Your objective
Show all lines of the entries in which the word "seguro" is found.

++++ Given entries

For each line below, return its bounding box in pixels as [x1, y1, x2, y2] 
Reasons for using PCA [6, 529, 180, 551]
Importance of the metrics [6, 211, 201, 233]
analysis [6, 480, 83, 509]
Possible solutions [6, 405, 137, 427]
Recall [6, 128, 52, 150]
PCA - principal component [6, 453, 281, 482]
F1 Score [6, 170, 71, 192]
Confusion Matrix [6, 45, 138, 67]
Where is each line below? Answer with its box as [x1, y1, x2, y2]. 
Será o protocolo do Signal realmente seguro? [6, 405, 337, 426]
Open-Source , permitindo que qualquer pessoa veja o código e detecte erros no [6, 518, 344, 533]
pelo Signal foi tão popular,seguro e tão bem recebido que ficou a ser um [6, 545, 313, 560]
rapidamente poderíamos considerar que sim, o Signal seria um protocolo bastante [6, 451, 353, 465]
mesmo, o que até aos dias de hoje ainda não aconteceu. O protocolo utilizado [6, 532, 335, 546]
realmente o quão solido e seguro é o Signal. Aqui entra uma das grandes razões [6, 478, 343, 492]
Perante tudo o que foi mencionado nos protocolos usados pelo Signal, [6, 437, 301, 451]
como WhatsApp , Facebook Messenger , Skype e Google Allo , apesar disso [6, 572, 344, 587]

++++++++
++++ Given entries

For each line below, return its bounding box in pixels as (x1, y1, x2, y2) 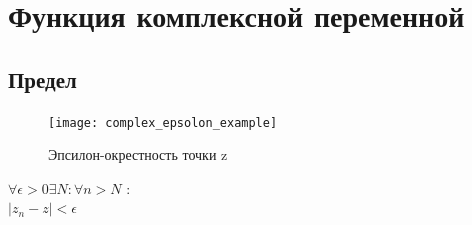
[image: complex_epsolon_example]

++++++++

Solved problem
Será o protocolo do Signal realmente seguro? [6, 405, 337, 426]
pelo Signal foi tão popular,seguro e tão bem recebido que ficou a ser um [6, 545, 313, 560]
realmente o quão solido e seguro é o Signal. Aqui entra uma das grandes razões [6, 478, 343, 492]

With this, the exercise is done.